What to work on: Would you retype the line that contains "Page text, block" and all lines following it to the end of the entries below, exactly and without pictures?
+===+
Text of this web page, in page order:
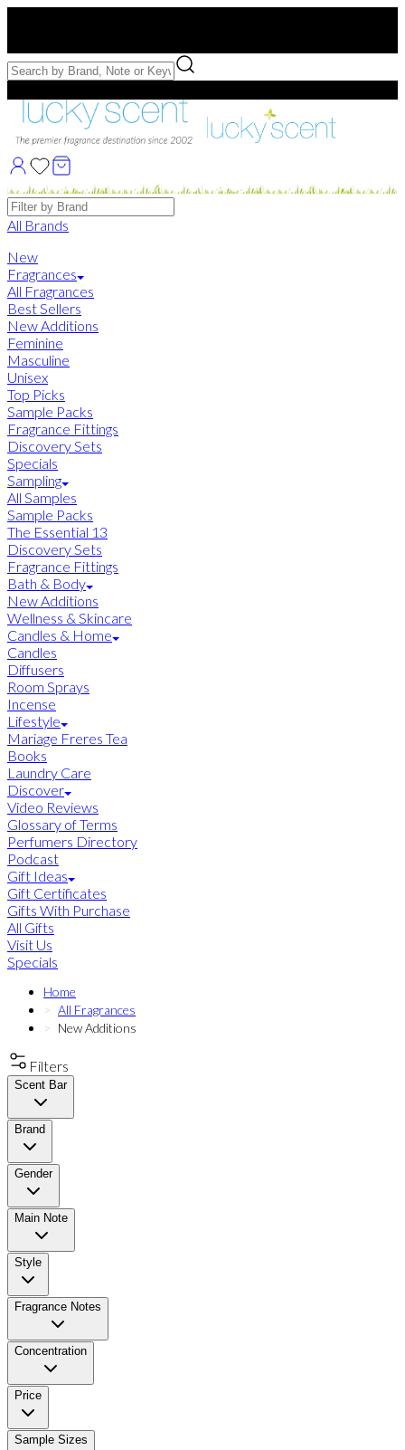
Free Samples with Full Bottle Purchases of $75+
Brands
All Brands
New
Fragrances
All Fragrances
Best Sellers
New Additions
Feminine
Masculine
Unisex
Top Picks
Sample Packs
Fragrance Fittings
Discovery Sets
Specials
Sampling
All Samples
Sample Packs
The Essential 13
Discovery Sets
Fragrance Fittings
Bath & Body
New Additions
Wellness & Skincare
Candles & Home
Candles
Diffusers
Room Sprays
Incense
Lifestyle
Mariage Freres Tea
Books
Laundry Care
Discover
Video Reviews
Glossary of Terms
Perfumers Directory
Podcast
Gift Ideas
Gift Certificates
Gifts With Purchase
All Gifts
Visit Us
Specials
Home
All Fragrances
New Additions
Filters
Scent Bar
Brand
Gender
Main Note
Style
Fragrance Notes
Concentration
Price
Sample Sizes
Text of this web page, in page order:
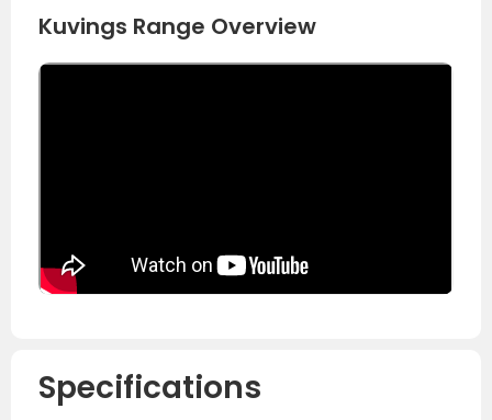
Kuvings Range Overview
Specifications
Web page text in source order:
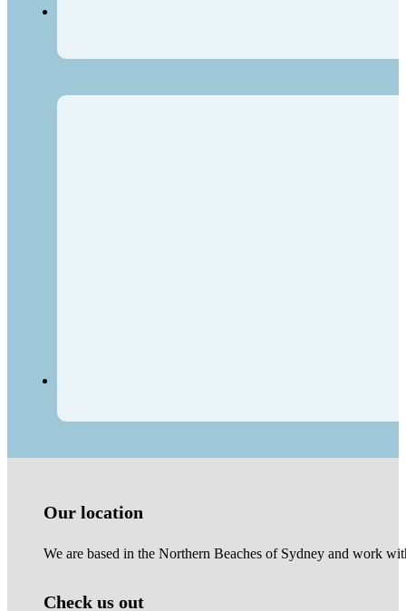
Our location
We are based in the Northern Beaches of Sydney and work
Check us out
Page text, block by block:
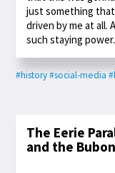
just something
driven by me at all.
such staying power.
#history#social-media
The Eerie
and the
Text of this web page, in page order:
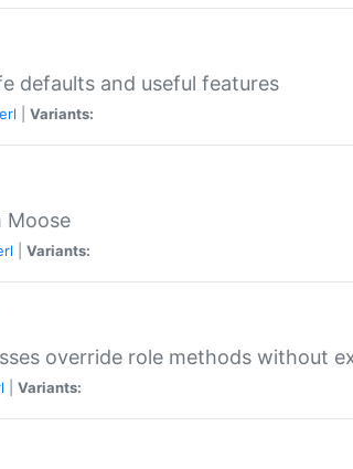
defaults and useful features
Variants:
Moose
Variants:
override role methods without
Variants:
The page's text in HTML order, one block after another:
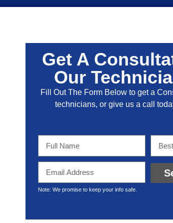
Get A
Our
Fill Out The Form Below to get a
technicians, or give us a call
Note: We promise to keep your info safe.
+===+
Result of the task:
Page text, block by block:
just something
driven by me at all.
such staying power.
#history#social-media
The Eerie
and the
Text of this web page, in page order:
defaults and useful features
Variants:
Moose
Variants:
override role methods without
Variants:
The page's text in HTML order, one block after another:
Get A
Our
Fill Out The Form Below to get a
technicians, or give us a call
Note: We promise to keep your info safe.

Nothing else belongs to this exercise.